§ Data extracts

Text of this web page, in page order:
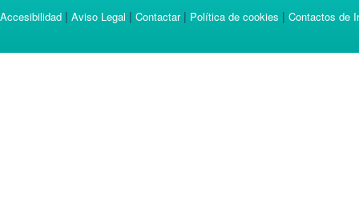
Accesibilidad | Aviso Legal | Contactar| Política de cookies | Contactos de
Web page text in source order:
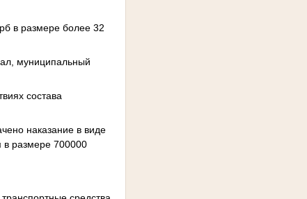
в размере более 32
муниципальный
состава
наказание в виде
размере 700000
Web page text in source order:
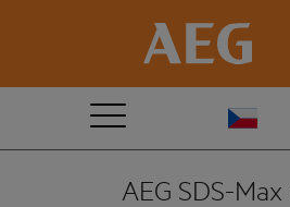
AEG SDS-Max
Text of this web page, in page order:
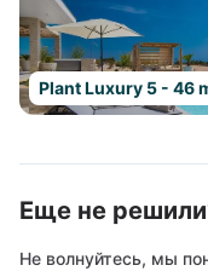
Plant Luxury 5 - 46
Еще не
Не волнуйтесь, мы

§ About this exercise
Copy the records above exactly. Do not carry any picture into the copy.

§ Task solution
Text of this web page, in page order:
Accesibilidad | Aviso Legal | Contactar| Política de cookies | Contactos de
Web page text in source order:
в размере более 32
муниципальный
состава
наказание в виде
размере 700000
Web page text in source order:
AEG SDS-Max
Text of this web page, in page order:
Plant Luxury 5 - 46
Еще не
Не волнуйтесь, мы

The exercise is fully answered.